Special anisotropic conformal changes of conic pseudo-Finsler surfaces
Nabil L. Youssef, Ebtsam H. Taha, A. A. Kotb, S. G. Elgendi
TL;DR
The paper addresses how direction-dependent (anisotropic) conformal changes affect curvature and invariant tensors on conic pseudo-Finsler surfaces. It defines $C$-anisotropic, horizontal $C$-anisotropic, vertical $C$-anisotropic, and $\phi T$-conditions, derives transformation rules for the modified Berwald frame, main scalar $\mathcal{I}$, and geodesic spray, and analyzes special cases including when the conformal factor equals the main scalar.

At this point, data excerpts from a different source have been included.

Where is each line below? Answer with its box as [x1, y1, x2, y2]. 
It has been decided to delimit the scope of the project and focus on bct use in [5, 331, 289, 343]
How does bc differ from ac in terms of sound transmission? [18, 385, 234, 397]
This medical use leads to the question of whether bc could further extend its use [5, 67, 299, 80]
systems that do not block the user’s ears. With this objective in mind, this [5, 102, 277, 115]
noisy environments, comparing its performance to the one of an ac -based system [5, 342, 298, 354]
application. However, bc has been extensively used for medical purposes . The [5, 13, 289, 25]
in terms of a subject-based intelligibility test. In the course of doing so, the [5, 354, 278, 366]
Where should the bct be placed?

Key contributions include criteria for invariance and projective relations under anisotropic conformal changes, the result that vertical $C$-anisotropic changes force a Riemannian metric, and connections between Landsberg and Berwald properties via $\phi T$-conditions, illustrated by a Finslerian Schwarzschild–de Sitter example. The work provides a concrete framework for constructing non-Riemannian metrics with prescribed symmetries and demonstrates the relevance of these transformations in Finsler gravity, supported by a comprehensive equivalence table for the various anisotropic changes.
Abstract
This study presents many special anisotropic conformal changes of a conic pseudo-Finsler surface $(M,F)$, such as $C$-anisotropic and horizontal $C$-anisotropic conformal transformations, which reduce to $C$-conformal when the conformal factor is solely position-dependent. Furthermore, we present vertical $C$-anisotropic conformal changes and demonstrate that they are characterized by the property of $(M,F)$ being Riemannian. Additionally, we examine the anisotropic conformal transformation that fulfils the $φT$-condition, the horizontal $φT$-condition, and the vertical $φT$-condition. The first two conditions reduce to the $\boldsymbolσ T$-condition when the conformal factor relies solely on a positional variable. We demonstrate that, under the vertical $φT$-condition change, every Landsberg surface is Berwaldian. Thus, the vertical $φT$-condition is equivalent to the $T$-condition. Furthermore, we examine the scenario when the anisotropic conformal factor becomes the main scalar of the non-Riemannian surface $(M,F)$. We present an example of a Finslerian Schwarzschild-de Sitter solution having Finslerian spherical symmetry and apply our results to it.